#### [Problem description]
Take the line that contains "Give the centre" and every line after it in the material below, and quote them exactly.

#### [Data]
..............................

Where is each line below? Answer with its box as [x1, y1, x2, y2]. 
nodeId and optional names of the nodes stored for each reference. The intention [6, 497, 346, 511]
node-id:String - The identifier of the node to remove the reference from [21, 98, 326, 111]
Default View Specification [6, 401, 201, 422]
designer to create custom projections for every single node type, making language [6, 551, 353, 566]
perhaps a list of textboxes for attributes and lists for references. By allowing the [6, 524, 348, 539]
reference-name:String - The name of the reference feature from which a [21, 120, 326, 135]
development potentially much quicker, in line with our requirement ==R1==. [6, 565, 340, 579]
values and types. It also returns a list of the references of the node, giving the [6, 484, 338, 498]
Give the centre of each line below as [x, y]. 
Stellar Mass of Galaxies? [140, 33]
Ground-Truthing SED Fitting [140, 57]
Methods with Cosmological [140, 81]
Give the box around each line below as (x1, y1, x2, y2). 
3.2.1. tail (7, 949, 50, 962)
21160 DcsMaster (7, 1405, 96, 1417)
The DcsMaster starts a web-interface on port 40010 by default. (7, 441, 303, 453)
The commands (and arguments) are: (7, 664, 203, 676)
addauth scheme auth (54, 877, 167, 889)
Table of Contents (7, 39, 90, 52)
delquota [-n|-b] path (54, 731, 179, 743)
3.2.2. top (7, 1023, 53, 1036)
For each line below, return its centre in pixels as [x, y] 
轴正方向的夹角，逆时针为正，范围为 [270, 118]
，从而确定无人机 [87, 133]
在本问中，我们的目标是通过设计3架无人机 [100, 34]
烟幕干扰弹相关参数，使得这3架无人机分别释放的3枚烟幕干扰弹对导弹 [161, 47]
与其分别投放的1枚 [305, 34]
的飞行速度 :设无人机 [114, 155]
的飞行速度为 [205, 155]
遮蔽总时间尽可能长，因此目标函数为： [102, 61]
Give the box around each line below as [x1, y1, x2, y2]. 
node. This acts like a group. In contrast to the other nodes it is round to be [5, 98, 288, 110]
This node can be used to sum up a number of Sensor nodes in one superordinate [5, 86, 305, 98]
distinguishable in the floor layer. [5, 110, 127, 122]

..............................

#### [Task result]
Give the centre of each line below as [x, y]. 
Stellar Mass of Galaxies? [140, 33]
Ground-Truthing SED Fitting [140, 57]
Methods with Cosmological [140, 81]
Give the box around each line below as (x1, y1, x2, y2). 
3.2.1. tail (7, 949, 50, 962)
21160 DcsMaster (7, 1405, 96, 1417)
The DcsMaster starts a web-interface on port 40010 by default. (7, 441, 303, 453)
The commands (and arguments) are: (7, 664, 203, 676)
addauth scheme auth (54, 877, 167, 889)
Table of Contents (7, 39, 90, 52)
delquota [-n|-b] path (54, 731, 179, 743)
3.2.2. top (7, 1023, 53, 1036)
For each line below, return its centre in pixels as [x, y] 
轴正方向的夹角，逆时针为正，范围为 [270, 118]
，从而确定无人机 [87, 133]
在本问中，我们的目标是通过设计3架无人机 [100, 34]
烟幕干扰弹相关参数，使得这3架无人机分别释放的3枚烟幕干扰弹对导弹 [161, 47]
与其分别投放的1枚 [305, 34]
的飞行速度 :设无人机 [114, 155]
的飞行速度为 [205, 155]
遮蔽总时间尽可能长，因此目标函数为： [102, 61]
Give the box around each line below as [x1, y1, x2, y2]. 
node. This acts like a group. In contrast to the other nodes it is round to be [5, 98, 288, 110]
This node can be used to sum up a number of Sensor nodes in one superordinate [5, 86, 305, 98]
distinguishable in the floor layer. [5, 110, 127, 122]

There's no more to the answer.